— About this task —
In the data below, begin at the line with "with a rectangle" and stop after the line with "Route Weather Snapshot (37, 371, 238, 391)"; output those lines exactly and no pictures.

---------- Supplied entries

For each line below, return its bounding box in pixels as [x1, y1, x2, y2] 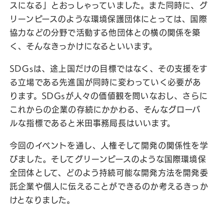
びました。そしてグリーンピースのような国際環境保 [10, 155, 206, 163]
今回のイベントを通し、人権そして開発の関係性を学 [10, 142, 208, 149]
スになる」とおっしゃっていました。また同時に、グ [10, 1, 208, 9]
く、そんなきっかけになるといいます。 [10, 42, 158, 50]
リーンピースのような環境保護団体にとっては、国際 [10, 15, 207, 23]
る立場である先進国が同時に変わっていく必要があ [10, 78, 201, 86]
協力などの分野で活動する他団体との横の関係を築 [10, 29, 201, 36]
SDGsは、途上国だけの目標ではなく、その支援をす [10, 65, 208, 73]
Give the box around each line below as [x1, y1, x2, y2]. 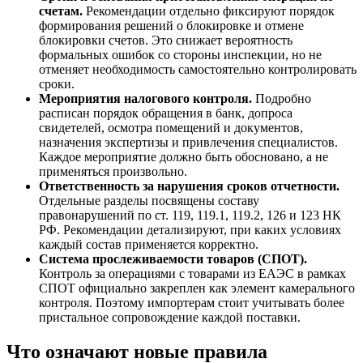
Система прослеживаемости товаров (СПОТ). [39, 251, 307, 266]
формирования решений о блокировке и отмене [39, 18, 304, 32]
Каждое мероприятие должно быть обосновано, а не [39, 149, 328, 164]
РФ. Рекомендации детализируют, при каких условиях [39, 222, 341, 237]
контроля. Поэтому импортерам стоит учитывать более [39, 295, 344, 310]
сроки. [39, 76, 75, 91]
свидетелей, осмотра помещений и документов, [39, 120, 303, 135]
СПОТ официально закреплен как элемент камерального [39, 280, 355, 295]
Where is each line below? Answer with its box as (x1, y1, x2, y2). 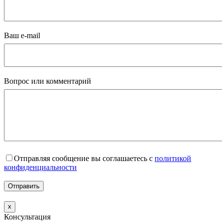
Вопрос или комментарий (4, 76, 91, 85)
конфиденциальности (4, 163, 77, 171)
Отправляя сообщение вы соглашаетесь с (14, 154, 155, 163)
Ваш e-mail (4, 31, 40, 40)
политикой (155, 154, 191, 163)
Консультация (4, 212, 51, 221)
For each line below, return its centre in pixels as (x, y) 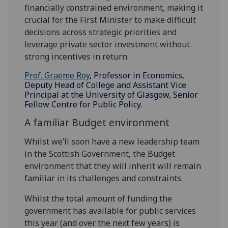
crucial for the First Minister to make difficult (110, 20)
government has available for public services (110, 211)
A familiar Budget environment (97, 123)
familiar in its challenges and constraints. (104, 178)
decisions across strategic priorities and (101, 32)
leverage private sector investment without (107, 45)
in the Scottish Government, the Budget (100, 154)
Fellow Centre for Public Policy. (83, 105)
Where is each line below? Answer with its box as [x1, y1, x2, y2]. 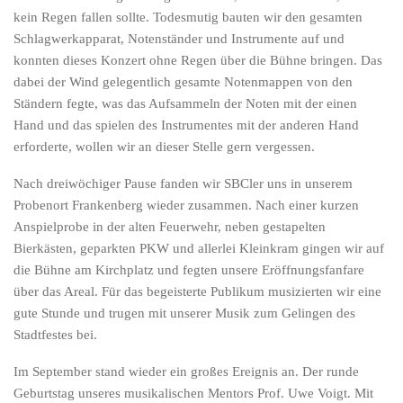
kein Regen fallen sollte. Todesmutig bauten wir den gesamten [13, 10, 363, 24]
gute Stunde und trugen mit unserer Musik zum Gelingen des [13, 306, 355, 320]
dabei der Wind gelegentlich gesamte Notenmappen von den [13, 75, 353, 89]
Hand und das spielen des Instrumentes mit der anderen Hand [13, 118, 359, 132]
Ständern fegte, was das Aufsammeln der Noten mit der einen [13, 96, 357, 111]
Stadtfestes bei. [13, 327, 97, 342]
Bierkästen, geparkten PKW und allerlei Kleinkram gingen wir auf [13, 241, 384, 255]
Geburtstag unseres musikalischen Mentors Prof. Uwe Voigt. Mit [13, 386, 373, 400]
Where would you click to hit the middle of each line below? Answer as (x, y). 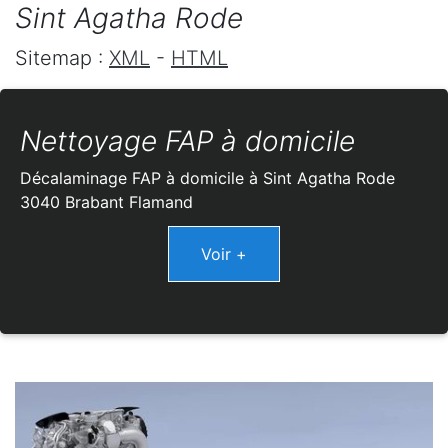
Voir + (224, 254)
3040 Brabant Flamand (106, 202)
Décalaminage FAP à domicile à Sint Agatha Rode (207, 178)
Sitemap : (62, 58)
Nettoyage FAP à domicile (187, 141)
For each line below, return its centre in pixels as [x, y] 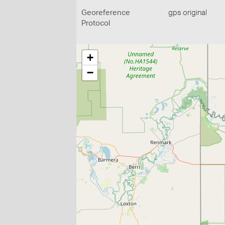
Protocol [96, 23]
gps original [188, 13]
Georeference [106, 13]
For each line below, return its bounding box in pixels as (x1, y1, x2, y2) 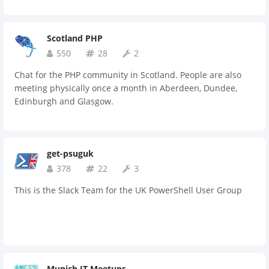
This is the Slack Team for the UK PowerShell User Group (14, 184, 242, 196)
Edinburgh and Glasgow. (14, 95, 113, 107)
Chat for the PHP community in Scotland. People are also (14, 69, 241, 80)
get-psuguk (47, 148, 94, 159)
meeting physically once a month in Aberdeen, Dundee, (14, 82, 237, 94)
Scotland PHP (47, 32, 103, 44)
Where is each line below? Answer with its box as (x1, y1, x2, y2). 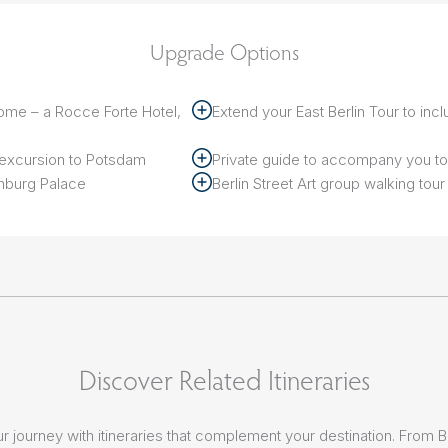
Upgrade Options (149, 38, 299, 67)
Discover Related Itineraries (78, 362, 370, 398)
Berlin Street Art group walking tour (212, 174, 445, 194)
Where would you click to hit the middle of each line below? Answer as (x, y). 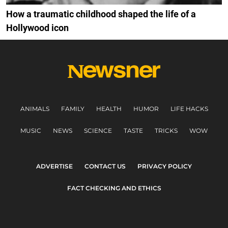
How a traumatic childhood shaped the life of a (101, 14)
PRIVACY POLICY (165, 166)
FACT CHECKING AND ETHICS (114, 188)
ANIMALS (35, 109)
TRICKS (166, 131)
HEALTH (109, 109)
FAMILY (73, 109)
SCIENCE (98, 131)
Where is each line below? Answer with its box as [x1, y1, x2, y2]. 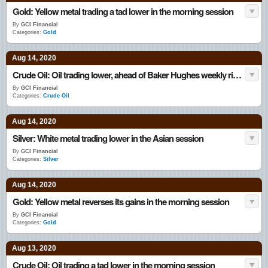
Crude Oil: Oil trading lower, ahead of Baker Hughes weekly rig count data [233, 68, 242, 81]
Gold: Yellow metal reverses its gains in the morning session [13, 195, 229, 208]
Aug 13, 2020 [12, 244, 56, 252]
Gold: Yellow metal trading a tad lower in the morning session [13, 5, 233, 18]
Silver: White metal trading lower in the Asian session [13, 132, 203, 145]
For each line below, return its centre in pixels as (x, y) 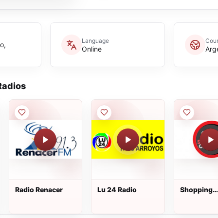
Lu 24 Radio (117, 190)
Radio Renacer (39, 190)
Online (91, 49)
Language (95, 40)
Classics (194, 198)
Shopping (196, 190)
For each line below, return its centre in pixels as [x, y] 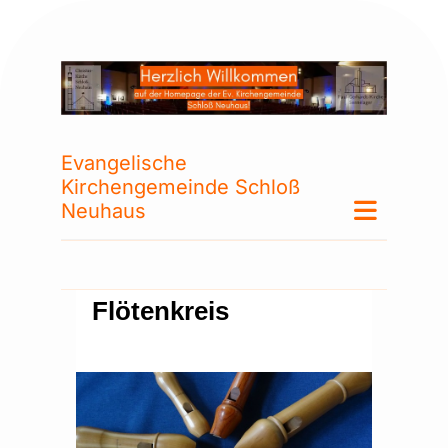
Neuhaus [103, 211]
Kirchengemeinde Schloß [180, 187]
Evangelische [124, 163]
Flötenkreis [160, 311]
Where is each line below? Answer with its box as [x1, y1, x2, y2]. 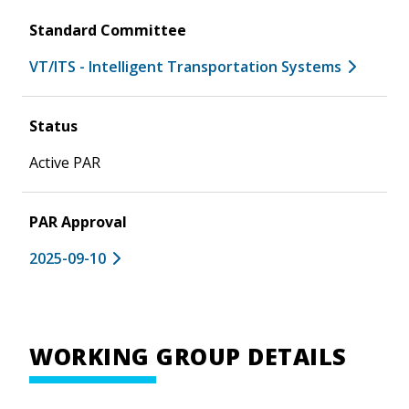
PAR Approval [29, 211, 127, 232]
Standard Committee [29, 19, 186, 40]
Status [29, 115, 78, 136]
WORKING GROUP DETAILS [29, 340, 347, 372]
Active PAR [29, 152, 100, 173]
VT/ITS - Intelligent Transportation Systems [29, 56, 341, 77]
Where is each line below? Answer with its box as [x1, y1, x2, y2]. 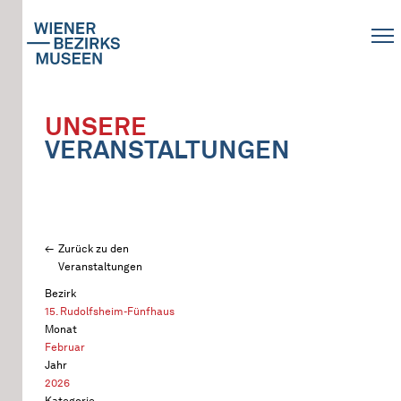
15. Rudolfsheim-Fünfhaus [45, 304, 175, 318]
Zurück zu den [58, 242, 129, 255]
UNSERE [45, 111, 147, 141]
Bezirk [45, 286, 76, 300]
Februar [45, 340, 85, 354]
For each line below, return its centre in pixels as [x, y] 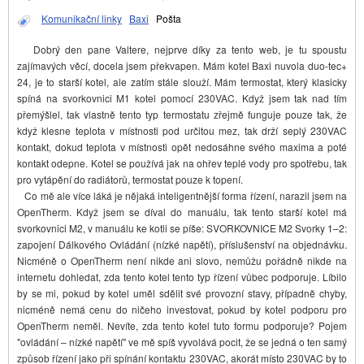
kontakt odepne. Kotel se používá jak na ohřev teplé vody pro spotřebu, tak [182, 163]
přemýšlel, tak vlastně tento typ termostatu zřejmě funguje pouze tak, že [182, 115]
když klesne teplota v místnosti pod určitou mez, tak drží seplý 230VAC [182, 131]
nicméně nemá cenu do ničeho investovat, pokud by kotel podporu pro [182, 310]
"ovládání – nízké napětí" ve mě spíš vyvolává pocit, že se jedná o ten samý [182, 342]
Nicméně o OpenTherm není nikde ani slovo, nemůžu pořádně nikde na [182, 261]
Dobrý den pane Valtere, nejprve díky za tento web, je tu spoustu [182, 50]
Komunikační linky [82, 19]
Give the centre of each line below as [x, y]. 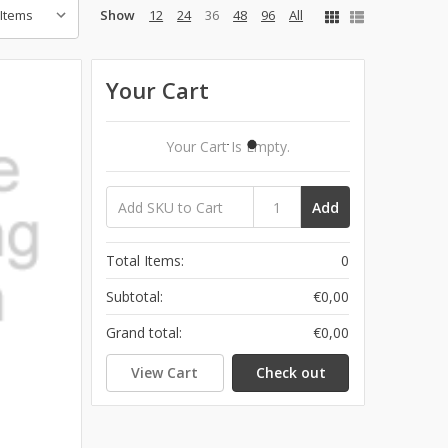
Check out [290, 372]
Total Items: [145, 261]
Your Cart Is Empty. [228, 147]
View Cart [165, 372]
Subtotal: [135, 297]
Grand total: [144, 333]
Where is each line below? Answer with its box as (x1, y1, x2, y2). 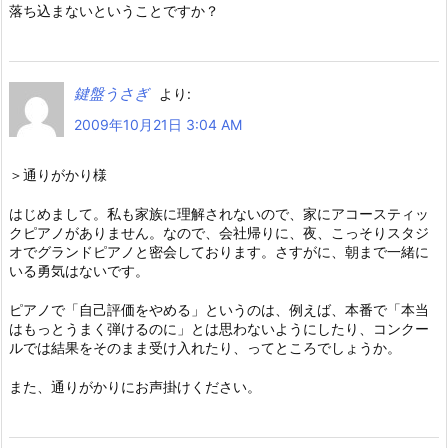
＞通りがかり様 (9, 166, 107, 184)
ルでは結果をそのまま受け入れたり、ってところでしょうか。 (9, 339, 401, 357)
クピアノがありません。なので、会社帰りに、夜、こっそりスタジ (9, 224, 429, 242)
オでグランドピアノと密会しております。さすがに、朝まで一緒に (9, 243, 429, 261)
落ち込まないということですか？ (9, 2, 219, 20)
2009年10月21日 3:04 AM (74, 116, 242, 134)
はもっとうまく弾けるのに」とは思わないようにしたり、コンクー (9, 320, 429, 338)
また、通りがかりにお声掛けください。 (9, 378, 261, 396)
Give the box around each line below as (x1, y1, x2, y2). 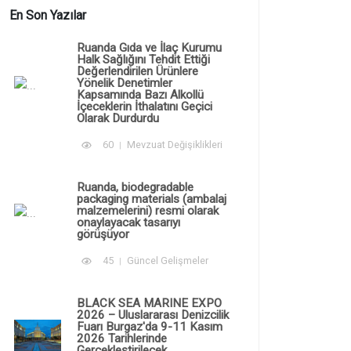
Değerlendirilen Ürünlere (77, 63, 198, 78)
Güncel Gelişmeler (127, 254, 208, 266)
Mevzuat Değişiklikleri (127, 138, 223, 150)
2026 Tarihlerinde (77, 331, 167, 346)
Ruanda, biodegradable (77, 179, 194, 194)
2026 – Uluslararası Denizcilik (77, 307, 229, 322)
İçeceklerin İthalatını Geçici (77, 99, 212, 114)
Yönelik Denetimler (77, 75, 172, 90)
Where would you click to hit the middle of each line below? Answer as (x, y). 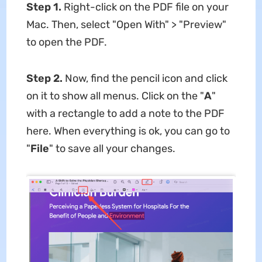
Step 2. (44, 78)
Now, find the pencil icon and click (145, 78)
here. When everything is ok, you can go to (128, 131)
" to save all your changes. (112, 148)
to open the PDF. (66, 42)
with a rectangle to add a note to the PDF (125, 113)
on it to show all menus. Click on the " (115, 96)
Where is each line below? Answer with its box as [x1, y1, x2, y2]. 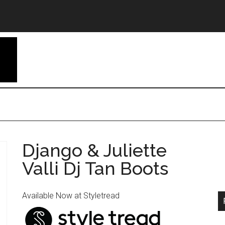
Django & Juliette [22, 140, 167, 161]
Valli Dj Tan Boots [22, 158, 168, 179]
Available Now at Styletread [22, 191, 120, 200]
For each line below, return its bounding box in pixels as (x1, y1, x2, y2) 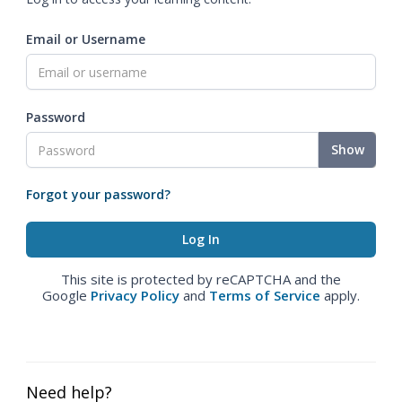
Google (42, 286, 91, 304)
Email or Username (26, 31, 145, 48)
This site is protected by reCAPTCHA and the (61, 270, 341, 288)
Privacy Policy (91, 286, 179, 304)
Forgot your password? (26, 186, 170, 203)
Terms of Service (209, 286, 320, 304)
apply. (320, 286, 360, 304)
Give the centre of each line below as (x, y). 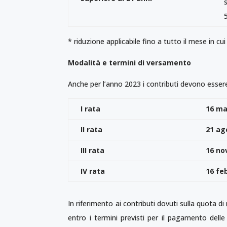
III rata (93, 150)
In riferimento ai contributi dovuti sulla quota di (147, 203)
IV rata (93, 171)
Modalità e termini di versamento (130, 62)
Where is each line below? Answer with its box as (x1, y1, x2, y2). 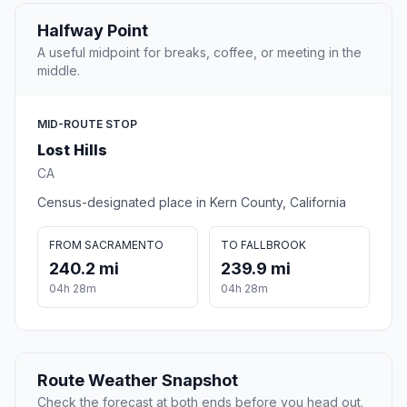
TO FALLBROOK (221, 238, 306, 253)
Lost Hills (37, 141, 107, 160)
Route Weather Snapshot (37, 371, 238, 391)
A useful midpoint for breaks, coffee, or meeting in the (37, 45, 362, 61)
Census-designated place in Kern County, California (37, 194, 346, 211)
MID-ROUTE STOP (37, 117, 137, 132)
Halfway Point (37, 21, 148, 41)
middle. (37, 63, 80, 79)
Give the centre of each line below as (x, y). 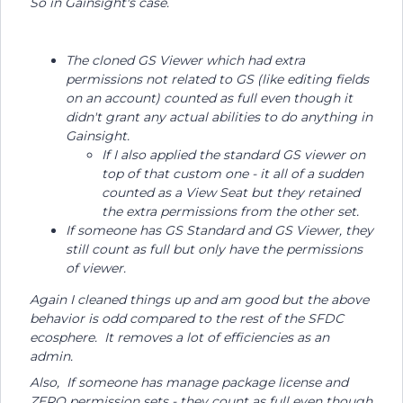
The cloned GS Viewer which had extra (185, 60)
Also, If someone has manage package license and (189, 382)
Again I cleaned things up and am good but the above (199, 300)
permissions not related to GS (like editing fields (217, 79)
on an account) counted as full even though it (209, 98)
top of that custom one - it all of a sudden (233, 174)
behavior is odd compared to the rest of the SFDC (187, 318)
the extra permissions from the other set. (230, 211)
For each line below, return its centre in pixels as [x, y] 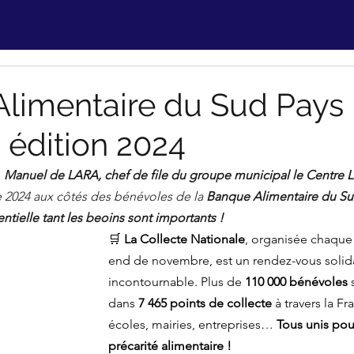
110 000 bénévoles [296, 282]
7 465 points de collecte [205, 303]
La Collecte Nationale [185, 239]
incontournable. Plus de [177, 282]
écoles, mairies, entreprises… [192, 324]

--------------------

— Answer —
with a rectangle to add a note to the PDF (125, 113)
on it to show all menus. Click on the " (115, 96)
Where is each line below? Answer with its box as [x1, y1, x2, y2]. 
Django & Juliette [22, 140, 167, 161]
Valli Dj Tan Boots [22, 158, 168, 179]
Available Now at Styletread [22, 191, 120, 200]
For each line below, return its bounding box in pixels as (x1, y1, x2, y2) 
Google (42, 286, 91, 304)
Email or Username (26, 31, 145, 48)
This site is protected by reCAPTCHA and the (61, 270, 341, 288)
Privacy Policy (91, 286, 179, 304)
Forgot your password? (26, 186, 170, 203)
Terms of Service (209, 286, 320, 304)
apply. (320, 286, 360, 304)
Give the centre of each line below as (x, y). 
III rata (93, 150)
In riferimento ai contributi dovuti sulla quota di (147, 203)
IV rata (93, 171)
Modalità e termini di versamento (130, 62)
Where is each line below? Answer with its box as (x1, y1, x2, y2). 
TO FALLBROOK (221, 238, 306, 253)
Lost Hills (37, 141, 107, 160)
Route Weather Snapshot (37, 371, 238, 391)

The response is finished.